··· Exercise data ···

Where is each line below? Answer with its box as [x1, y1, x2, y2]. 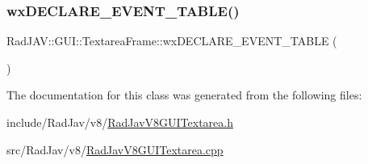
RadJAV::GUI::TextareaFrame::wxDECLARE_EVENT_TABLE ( [6, 32, 337, 49]
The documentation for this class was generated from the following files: [6, 86, 362, 103]
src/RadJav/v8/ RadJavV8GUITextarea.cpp [6, 141, 224, 158]
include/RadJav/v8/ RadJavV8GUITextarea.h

···

** Task details **
Everything in the preceding material must be transcribed exactly, except the images.

** Result of this exercise **
Where is each line below? Answer with its box as [x1, y1, x2, y2]. 
RadJAV::GUI::TextareaFrame::wxDECLARE_EVENT_TABLE ( [6, 32, 337, 49]
The documentation for this class was generated from the following files: [6, 86, 362, 103]
src/RadJav/v8/ RadJavV8GUITextarea.cpp [6, 141, 224, 158]
include/RadJav/v8/ RadJavV8GUITextarea.h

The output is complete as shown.